Unencumbered Asset Reserve
Requirement is defined in Section 6.2 .
Unencumbered Assets
means Investment Grade Assets of the Borrower and MDS Shares which
are not subject to any Liens.
SECTION 1.2 Other
Interpretive Provisions .
(a) The meanings of defined
terms are equally applicable to the singular and plural forms of
the defined terms.
(b) The words
“hereof”, “herein”, “hereunder”
and similar words refer to this Agreement as a whole and not to any
particular provision of this Agreement; and subsection, Section,
Schedule and Exhibit references are to this Agreement unless
otherwise specified.
(c) (i) The term
“documents” includes any and all instruments,
documents, agreements, certificates, indentures, notices and other
writings, however evidenced.
(ii) The term
“including” is not limiting and means “including
without limitation.”
(iii) In the computation of
periods of time from a specified date to a later specified date,
the word “from” means “from and including”;
the words “to” and “until” each mean
“to but excluding”, and the word “through”
means “to and including.”
(d) Unless otherwise
expressly provided herein, (i) references to agreements (including
this Agreement) and other contractual instruments shall be deemed
to include all subsequent amendments and other modifications
thereto, but only to the extent such amendments and other
modifications are not prohibited by the terms of any Credit
Document, and (ii) references to any statute or regulation are to
be construed as including all statutory and regulatory provisions
consolidating, amending, replacing, supplementing or interpreting
the statute or regulation.
(e) The captions and headings
of this Agreement are for convenience of reference only and shall
not affect the interpretation of this Agreement.

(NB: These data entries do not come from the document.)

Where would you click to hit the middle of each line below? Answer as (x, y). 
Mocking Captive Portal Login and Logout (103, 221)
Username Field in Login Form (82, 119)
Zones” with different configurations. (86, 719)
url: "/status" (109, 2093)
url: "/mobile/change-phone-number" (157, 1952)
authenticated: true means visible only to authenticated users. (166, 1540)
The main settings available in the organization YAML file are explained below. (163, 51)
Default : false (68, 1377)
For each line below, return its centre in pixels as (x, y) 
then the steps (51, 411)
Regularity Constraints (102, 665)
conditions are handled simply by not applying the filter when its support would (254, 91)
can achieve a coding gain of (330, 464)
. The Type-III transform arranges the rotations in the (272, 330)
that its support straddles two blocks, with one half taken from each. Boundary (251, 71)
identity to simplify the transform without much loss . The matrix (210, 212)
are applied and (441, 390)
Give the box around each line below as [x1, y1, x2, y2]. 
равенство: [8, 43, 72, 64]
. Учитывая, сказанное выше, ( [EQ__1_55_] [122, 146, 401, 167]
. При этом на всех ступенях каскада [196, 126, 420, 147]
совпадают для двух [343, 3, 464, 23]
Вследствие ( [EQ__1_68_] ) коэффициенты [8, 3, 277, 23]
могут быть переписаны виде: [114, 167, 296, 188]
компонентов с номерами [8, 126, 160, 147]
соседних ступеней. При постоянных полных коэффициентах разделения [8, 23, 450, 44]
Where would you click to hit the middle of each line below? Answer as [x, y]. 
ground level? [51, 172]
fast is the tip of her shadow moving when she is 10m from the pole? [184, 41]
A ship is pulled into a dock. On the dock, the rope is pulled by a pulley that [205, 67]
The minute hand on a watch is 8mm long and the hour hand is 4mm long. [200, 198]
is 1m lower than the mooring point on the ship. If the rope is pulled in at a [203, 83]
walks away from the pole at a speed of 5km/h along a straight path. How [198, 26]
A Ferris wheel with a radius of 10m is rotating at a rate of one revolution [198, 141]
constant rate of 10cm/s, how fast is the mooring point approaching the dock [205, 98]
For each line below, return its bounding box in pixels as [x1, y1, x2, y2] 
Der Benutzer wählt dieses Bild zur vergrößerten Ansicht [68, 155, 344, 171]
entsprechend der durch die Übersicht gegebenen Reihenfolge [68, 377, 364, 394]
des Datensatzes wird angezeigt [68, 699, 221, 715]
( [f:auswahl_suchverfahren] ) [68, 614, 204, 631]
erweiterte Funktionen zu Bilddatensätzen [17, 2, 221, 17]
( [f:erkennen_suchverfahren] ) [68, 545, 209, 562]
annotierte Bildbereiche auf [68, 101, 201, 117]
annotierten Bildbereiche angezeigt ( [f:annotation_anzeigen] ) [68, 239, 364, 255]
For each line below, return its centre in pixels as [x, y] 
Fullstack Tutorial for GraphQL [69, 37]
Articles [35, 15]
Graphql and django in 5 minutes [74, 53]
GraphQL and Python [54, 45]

(f) This Agreement and other
Credit Documents may use several different limitations, tests or
measurements to regulate the same or similar matters. All such
limitations, tests and measurements are cumulative and shall each
be performed in accordance with their terms.
16
(g) This Agreement and the
other Credit Documents are the result of negotiations among and
have been reviewed by counsel to the Administrative Agent, the
Borrower and the other parties, and are the products of all
parties. Accordingly, they shall not be construed against the
Lenders or the Administrative Agent merely because of the
Administrative Agent’s or Lenders’ involvement in their
preparation.
SECTION 1.3 Accounting
Principles . Unless otherwise defined or the context otherwise
requires, all financial and accounting terms used herein or in any
of the Credit Documents or any certificate or other document made
or delivered pursuant hereto shall be defined in accordance with
GAAP or SAP, as the context may require. When used in this
Agreement, the term “financial statements” shall
include the notes and schedules thereto. In addition, when used
herein, the terms “best knowledge of” or “to the
best knowledge of” any Person shall mean matters within the
actual knowledge of such Person (or an Executive Officer of such
Person) or which should have been known by such Person after
reasonable inquiry.
ARTICLE II.
AMOUNT AND TERMS OF
COMMITMENT
SECTION 2.1 Letter of
Credit Commitment .
(a) Upon and subject to the
terms and conditions hereof, (i) the Fronting Bank hereby agrees to
issue Letters of Credit at the request of and for the account of
the Borrower from time to time before the Commitment Termination
Date, (ii) each Issuer hereby agrees to issue Letters of Credit at
the request of and for the account of the Borrower from time to
time before the Commitment Termination Date in such Issuer’s
Percentage of such aggregate stated amounts of Letters of Credit as
the Borrower may from time to time request, (iii) each Lender
hereby agrees to purchase Risk Participations in the obligations of
the Fronting Bank under Letters of Credit Issued by the Fronting
Bank, and (iv) with respect to Letters of Credit Issued by the
Issuers severally based on their respective Percentages, the
Fronting Bank shall be severally (and not jointly) liable for an
amount equal to its Percentage plus each Participating Bank’s
Percentage and each Participating Bank hereby agrees to purchase
Risk Participations in the obligations of the Fronting Bank under
any such Letter of Credit in an amount equal to such Participating
Bank’s Percentage; provided that no Issuer shall be obligated
to issue (and no Participating Bank shall be obligated to
participate in) any Letter of Credit if as of the date of issuance
of such Letter of Credit (A) in the case of a Tranche A Letter of
Credit, the Tranche A LC Obligations outstanding shall exceed the
lesser of (x) the combined Tranche A Commitments and (y) the
Tranche A Borrowing Base, (B) with respect to any Tranche B Letter
of Credit, the aggregate amount of Tranche B LC Obligations
outstanding shall exceed the lesser of (x) the combined Tranche B
Commitments and (y) the Tranche B Borrowing Base, (C) after giving
effect to the issuance of such Letter of Credit, the Total
Outstanding Amount would exceed the Total Commitments or (D) the
conditions in Section 2.1(b) are not met.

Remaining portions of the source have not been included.